FIG. 5 is a schematic plan view illustrating a front portion of another vehicle 10a equipped with an air conditioning device. In the vehicle 10a, the outlet port 65 and the air guide plate 69 are changed with respect to the vehicle 10 described above. In the vehicle 10a of FIG. 5, one or more outlet ports 65 are provided in the wall 88 of the engine compartment 14 that defines the wheelhouse 86 at a position rearward of the radiator fan 60. The wheelhouse 86 is a space between the tire 84 and the body. The vehicle structure shown in FIG. 5 has a symmetrical shape. The one or more outlet ports 65 are provided in each of the walls 88 of the right and left wheelhouses 86.

The air guide plate 69 is provided on each of the rear right side and the rear left side of the radiator fan 60. The two air guide plates 69 are air guide members that guide the air taken in by the radiator fan 60 to the outlet ports 65 on both the right and left sides.

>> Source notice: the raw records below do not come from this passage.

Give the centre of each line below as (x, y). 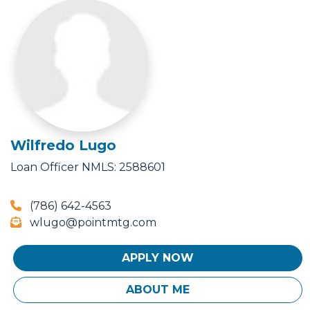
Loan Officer (45, 167)
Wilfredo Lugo (63, 146)
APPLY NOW (158, 258)
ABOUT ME (158, 290)
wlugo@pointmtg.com (92, 223)
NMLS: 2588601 (124, 167)
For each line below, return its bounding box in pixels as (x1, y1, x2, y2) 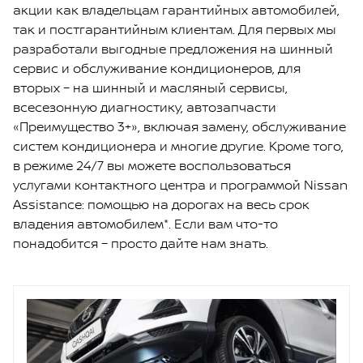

Also in this vehicle 10a, when a refrigerant leak is detected by the gas sensor, the radiator fan 60 is operated to introduce the outside air into the engine compartment 14, and the outside air can be discharged to the outside of the vehicle through the outlet port 65 of the wall 88 of the wheelhouse 86. As a result, a flow can be generated in the air below the vehicle, and the air in the closed space can be agitated. Therefore, it is possible to reduce formation of an area with a high concentration of the hydrocarbon-based refrigerant.

In the above embodiment, the radiator fan 60 is used for the radiator 34 of the air conditioning device 12. The radiator fan 60 may be used as another radiator in place of or in addition to the radiator 34 of the air conditioning device 12. The outside air intake device is not limited to the radiator fan 60 and may be any device capable of flowing air toward the outlet port. In addition, the outlet port may be an opening that communicates with the engine compartment 14 and the outside of the vehicle, for example, and the position where the outlet port is provided is not limited.